Ministral

Ministral is a family of openweight models from MistralAI found on HuggingFace. This guide shows how to fine-tune it with Axolotl with multi-turn conversations and proper masking.

Getting started

  1. Install Axolotl following the installation guide.

  2. Install Cut Cross Entropy to reduce training VRAM usage.

  3. Run the finetuning example:

    axolotl train examples/ministral/ministral-small-qlora.yaml

This config uses about 8.76 GiB VRAM.

Let us know how it goes. Happy finetuning! 🚀

Tips

  • We recommend adding the same/similar SystemPrompt that the model is tuned for.

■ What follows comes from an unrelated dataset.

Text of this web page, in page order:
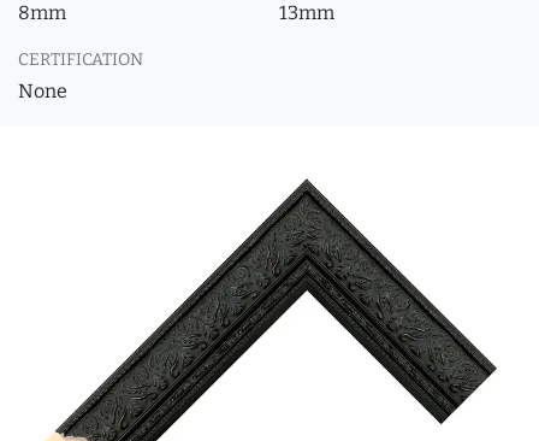
8mm 13mm
CERTIFICATION
None
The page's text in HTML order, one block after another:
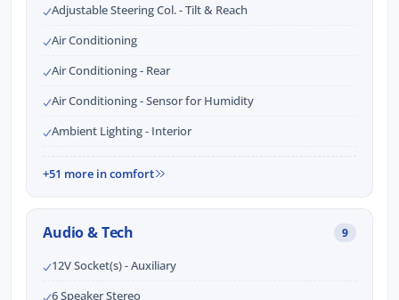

You can find this within the repo’s files titled SYSTEM_PROMPT.txt.
  • You can run a full finetuning by removing the adapter: qlora and load_in_4bit: true from the config.
  • Read more on how to load your own dataset at docs.
  • The text dataset format follows the OpenAI Messages format as seen here.

Optimization Guides

Please check the Optimizations doc.

Limitations

We only support the mistral-common tokenizer for Supervised Fine-tuning at the moment and for type: chat_template only.

In addition, we do not support overriding tokens yet.

Future Work

  • Add parity to Preference Tuning, RL, etc.
  • Add parity to other tokenizer configs like overriding tokens.